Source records
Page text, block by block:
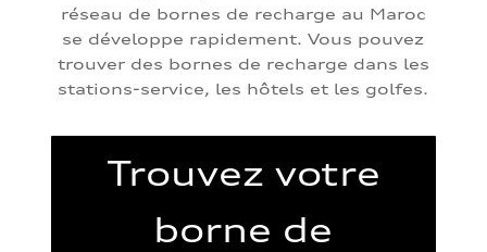
réseau de bornes de recharge au Maroc
se développe rapidement. Vous pouvez
trouver des bornes de recharge dans les
stations-service, les hôtels et les golfes.
Trouvez votre
borne de
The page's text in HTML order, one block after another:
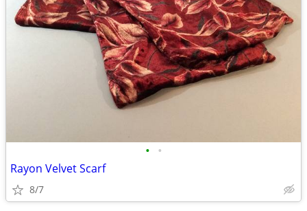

Your instructions - What is needed is an exact copy of all the records, minus any pictures.

Answer for this exercise -
Page text, block by block:
réseau de bornes de recharge au Maroc
se développe rapidement. Vous pouvez
trouver des bornes de recharge dans les
stations-service, les hôtels et les golfes.
Trouvez votre
borne de
The page's text in HTML order, one block after another:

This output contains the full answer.